Mariama Nakure, dite Méliana : en 2002, lors de notre enquête dans les collines [Cécile Grenier a enquêté au Rwanda pendant plus de six mois entre mai 2002 et février 2003], nous avons enregistré un entretien, avec elle, à Gikongoro, sur l’emplacement de l’état-major de l’opération Turquoise.
 
Elle pense être née en 1920 (à l’époque il n’y avait pas d’état-civil et les dates de naissances étaient approximatives). Elle nous raconta alors ce qu’elle avait vécu pendant le génocide : comment ont été tués son mari, ses enfants – elle en a eu douze et une nièce qu’elle avait adoptée –, ses petits-enfants, tous à l’exception d’un garçon qui était dans les rangs de la rébellion et qui mourra peu de temps avant notre rencontre, et une fille que Méliana nous dit alors avoir perdue et qui en fait a survécu (elle vivrait à Kigali, la capitale). Son témoignage était d’autant plus poignant qu’à son âge (plus de 90 ans), elle était sans abri et ne survivait que grâce à la générosité des rescapés de Nzega (sa commune d’origine).
 
Il est difficile de raconter ici tous ce que nous avons vécus auprès d’elle. Elle nous aimait, elle nous grondait, nous prenait à témoin, nous offrait des confidences, des malices. Nous étions là, elle le savait et comptait sur nous pour être là, jusqu’au bout...
 
C’est ce que nous fîmes, la dernière fois que nous nous sommes vus : nous avons accédé à son profond désir de la ramener sur sa terre natale, là où le génocide l’avait fauchée avec toute sa famille (elle vivait depuis deux ans à Kigali chez sa fille retrouvée, son beau-fils et ses petits-enfants, mais elle en souffrait : à plus de 90 ans et très affaiblie, elle avait tenté plusieurs fugues dans des conditions dangereuses).
 
Ce voyage incroyable restera gravé dans nos mémoires. Ses pas sur sa terre, ses mains et ses mots qui reconstruisent la maison rasée pendant le génocide. Sa famille qui revit sur le terrain en friche. Et ses messes-basses : « Ne me renvoyez pas à Kigali, je n’y retournerai pas, ne les laissez pas m’emmener. Je suis chez moi, enfin ».
 
Elle était assise sur l’herbe, sur son terrain, elle touchait la terre, elle respirait le ciel, les collines alentours : « Là, c’était chez moi. Ils ont tout volé. C’était notre forêt, notre terre allait jusque là-bas, où le soleil se couche. Elle traversait la vallée et remontait sur l’autre colline ».
 
Nous lui achetâmes un matelas, le nécessaire pour la toilette, un peu de nourriture, nous la confiâmes aux voisins. Sa fille reviendrait bientôt avec des affaires. Bref, nous la quittâmes heureuse.

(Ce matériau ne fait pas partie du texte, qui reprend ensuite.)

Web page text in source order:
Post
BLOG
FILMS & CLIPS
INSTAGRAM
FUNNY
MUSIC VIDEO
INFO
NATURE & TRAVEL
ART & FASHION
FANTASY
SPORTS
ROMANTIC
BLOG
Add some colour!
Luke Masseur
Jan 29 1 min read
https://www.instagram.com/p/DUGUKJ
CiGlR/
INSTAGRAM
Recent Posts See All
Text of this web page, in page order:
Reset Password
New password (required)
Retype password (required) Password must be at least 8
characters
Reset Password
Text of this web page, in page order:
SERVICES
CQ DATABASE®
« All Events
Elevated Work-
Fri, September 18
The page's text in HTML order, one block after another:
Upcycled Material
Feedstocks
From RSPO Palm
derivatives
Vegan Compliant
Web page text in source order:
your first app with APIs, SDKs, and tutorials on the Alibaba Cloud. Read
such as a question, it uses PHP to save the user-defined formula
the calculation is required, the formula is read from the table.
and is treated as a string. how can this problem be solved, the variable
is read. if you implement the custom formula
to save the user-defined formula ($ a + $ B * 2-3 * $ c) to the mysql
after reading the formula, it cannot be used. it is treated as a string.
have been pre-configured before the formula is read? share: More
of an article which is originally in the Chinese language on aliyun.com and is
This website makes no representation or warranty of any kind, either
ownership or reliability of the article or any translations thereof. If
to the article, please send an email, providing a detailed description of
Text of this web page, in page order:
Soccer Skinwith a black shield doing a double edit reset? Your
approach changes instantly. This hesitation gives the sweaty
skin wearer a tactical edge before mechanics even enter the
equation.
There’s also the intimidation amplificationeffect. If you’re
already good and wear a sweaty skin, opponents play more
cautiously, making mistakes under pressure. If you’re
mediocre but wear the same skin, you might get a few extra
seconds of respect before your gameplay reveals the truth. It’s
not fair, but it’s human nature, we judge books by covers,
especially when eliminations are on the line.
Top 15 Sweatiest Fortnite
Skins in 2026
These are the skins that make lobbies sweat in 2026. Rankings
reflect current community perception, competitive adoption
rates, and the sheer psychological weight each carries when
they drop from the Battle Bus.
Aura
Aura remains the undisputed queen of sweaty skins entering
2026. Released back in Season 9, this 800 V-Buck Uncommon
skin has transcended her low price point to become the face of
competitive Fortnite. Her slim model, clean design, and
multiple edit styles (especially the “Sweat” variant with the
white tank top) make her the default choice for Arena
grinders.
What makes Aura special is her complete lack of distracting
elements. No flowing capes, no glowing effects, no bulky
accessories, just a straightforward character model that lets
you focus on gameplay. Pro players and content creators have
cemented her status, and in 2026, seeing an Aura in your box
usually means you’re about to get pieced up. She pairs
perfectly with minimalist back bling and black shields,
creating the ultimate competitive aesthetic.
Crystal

Quelques jours après, on nous informa qu’elle était hospitalisée auprès de « son » médecin qu’elle avait demandé. Elle mourut une semaine plus tard, quelques jours après notre retour à Paris.
 
Méliana appelait notre représentant local « mon fils ».
 
Lors de notre dernière rencontre, lorsqu’elle nous a revue, elle nous a accueillie avec ces mots :
« – Tu sais comment je m’appelle ? ».
« – On vous appelle Méliana ».
« – Mais je suis Mariama NAKURE ! ».
 
Nous la remercions de tout ce qu’elle nous a donné pendant ces années.